══ Exercise data

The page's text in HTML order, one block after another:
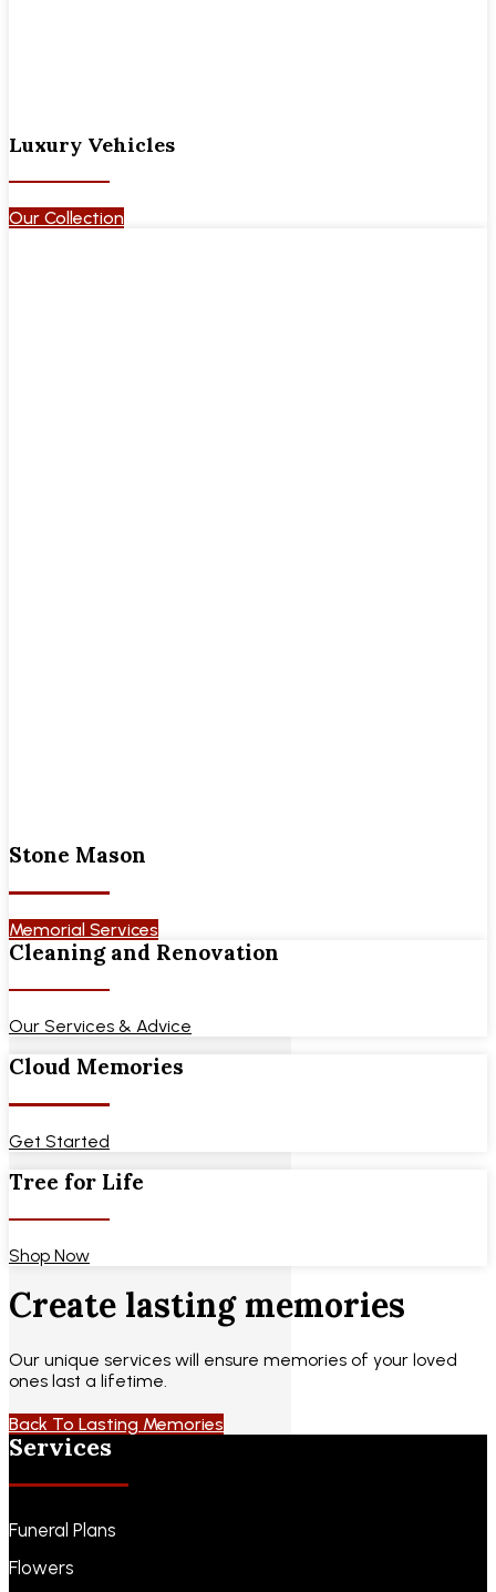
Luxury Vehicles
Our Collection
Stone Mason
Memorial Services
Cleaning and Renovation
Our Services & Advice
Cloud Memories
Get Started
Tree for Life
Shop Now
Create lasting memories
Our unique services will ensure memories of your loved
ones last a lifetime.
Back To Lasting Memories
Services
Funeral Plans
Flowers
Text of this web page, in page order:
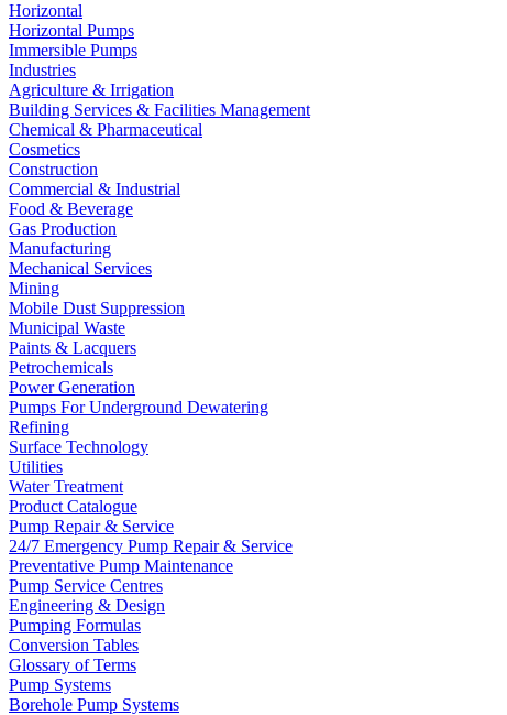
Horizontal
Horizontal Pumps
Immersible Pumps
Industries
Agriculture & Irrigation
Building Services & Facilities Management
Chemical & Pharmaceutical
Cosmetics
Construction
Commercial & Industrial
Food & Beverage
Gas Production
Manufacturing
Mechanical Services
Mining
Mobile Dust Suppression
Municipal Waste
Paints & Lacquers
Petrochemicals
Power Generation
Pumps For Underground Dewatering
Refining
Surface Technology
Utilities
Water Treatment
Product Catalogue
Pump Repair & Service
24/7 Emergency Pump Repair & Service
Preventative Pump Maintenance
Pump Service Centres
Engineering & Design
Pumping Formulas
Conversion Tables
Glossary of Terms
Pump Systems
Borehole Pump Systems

════
══ Exercise data

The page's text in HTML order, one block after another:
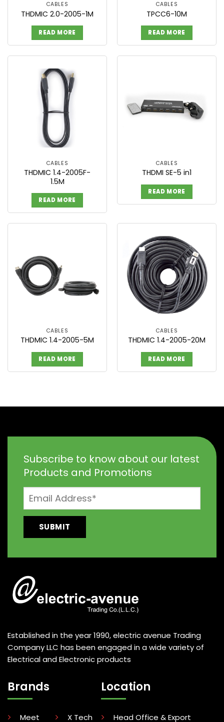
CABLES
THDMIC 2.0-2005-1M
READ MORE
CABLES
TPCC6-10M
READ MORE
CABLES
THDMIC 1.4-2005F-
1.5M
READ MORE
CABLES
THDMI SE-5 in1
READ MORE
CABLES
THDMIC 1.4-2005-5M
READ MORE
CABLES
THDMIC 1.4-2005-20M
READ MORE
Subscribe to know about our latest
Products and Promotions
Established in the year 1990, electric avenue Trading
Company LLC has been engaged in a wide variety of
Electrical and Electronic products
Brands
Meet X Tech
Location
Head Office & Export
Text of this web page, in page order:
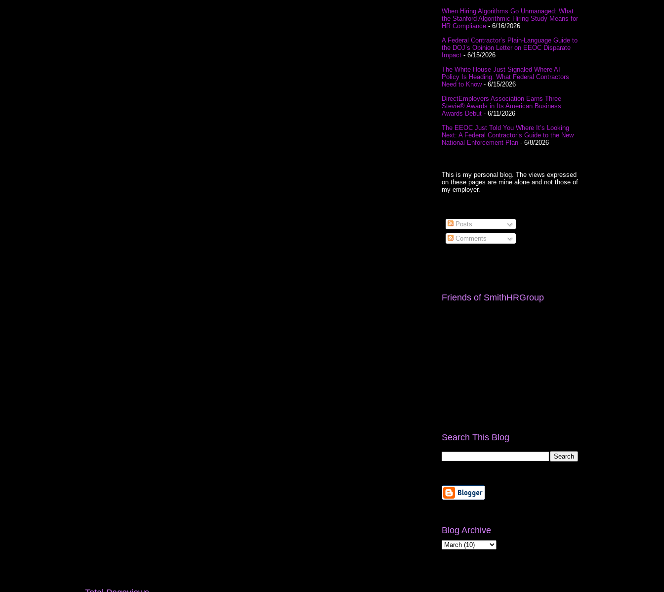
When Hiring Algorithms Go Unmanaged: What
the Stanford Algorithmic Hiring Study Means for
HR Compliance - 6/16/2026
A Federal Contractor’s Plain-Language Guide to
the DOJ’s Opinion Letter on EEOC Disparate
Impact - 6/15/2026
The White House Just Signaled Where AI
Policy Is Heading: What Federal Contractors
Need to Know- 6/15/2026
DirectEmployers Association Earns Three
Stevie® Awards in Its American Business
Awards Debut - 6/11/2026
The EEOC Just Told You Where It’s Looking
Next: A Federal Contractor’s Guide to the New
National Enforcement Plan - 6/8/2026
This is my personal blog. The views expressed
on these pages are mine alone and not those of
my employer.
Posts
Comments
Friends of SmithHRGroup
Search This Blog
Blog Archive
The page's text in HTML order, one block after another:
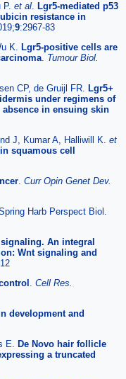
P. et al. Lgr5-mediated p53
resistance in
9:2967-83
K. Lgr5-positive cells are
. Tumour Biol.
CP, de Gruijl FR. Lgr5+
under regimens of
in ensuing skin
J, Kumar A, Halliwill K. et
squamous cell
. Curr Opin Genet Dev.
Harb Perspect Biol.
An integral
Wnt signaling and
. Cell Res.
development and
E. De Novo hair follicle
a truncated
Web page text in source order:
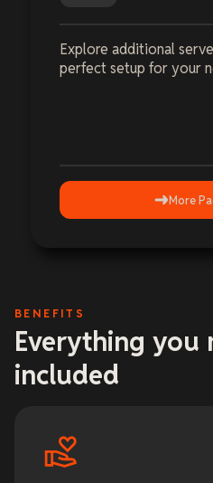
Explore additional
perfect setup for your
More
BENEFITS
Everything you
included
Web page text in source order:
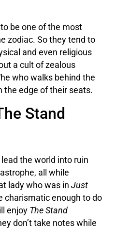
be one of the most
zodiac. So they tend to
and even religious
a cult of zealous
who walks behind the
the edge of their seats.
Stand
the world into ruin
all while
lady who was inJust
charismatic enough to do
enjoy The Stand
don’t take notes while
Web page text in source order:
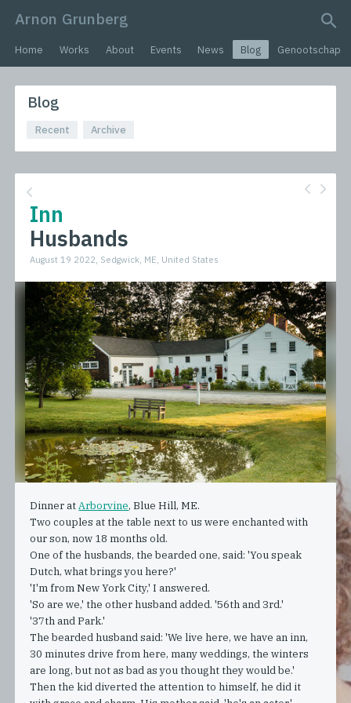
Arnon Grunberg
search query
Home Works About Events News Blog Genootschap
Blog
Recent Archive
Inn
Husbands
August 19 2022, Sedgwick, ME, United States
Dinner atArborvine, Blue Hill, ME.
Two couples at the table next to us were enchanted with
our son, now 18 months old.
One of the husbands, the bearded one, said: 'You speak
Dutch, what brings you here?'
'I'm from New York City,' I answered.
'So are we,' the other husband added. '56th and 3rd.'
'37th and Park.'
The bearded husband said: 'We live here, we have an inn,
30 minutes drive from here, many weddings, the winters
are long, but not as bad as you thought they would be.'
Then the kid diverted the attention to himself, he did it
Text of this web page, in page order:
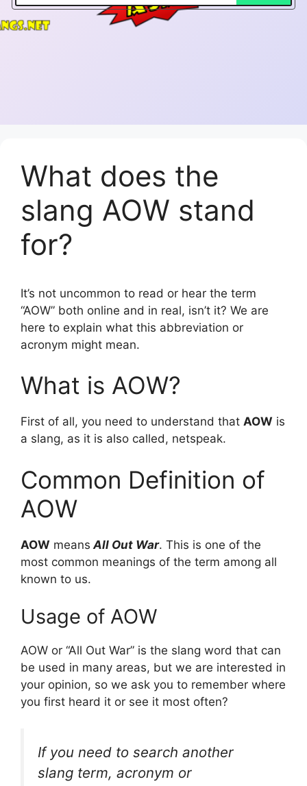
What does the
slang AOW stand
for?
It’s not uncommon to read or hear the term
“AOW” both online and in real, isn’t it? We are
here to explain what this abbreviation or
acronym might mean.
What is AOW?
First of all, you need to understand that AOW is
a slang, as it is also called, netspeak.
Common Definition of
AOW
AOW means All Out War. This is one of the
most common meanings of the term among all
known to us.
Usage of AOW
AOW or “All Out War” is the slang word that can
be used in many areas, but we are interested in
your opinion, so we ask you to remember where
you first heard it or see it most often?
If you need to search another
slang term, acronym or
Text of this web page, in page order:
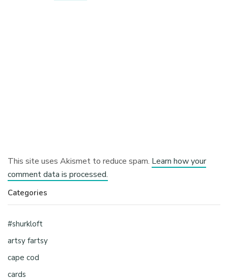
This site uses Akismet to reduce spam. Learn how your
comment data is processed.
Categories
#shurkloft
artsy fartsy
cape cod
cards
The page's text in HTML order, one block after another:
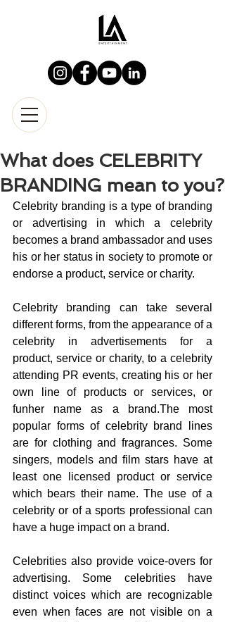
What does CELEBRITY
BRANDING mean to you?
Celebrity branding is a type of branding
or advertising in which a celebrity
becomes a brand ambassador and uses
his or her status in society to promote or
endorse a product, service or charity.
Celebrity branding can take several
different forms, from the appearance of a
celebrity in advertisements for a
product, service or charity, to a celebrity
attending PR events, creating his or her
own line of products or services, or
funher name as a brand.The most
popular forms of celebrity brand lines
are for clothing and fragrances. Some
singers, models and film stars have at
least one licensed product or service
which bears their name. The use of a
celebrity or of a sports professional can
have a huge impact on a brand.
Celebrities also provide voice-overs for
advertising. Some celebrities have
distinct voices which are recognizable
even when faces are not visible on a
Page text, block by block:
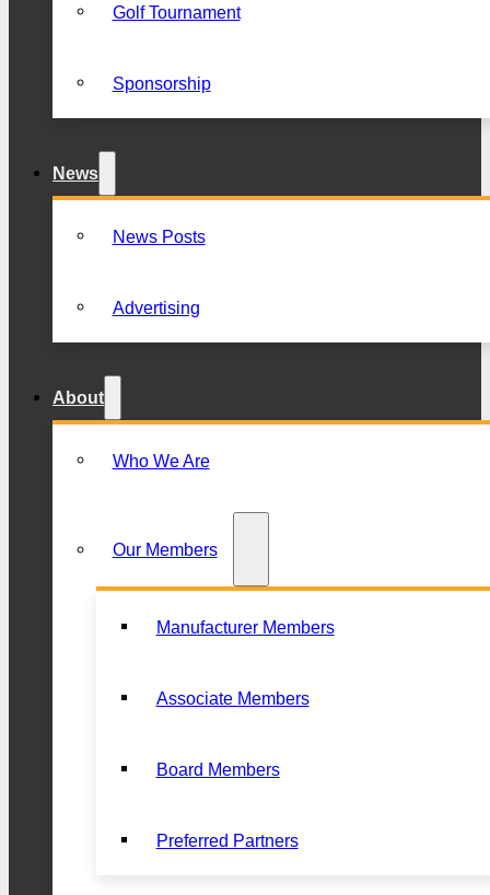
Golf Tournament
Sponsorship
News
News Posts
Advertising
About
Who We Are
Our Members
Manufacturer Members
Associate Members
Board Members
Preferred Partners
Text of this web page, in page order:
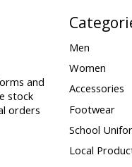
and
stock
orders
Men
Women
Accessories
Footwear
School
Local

════

Exercise directions: Across the data shown above, how many lines carry the string "that"? Reply with the figure by itself.

Solution to the exercise: 2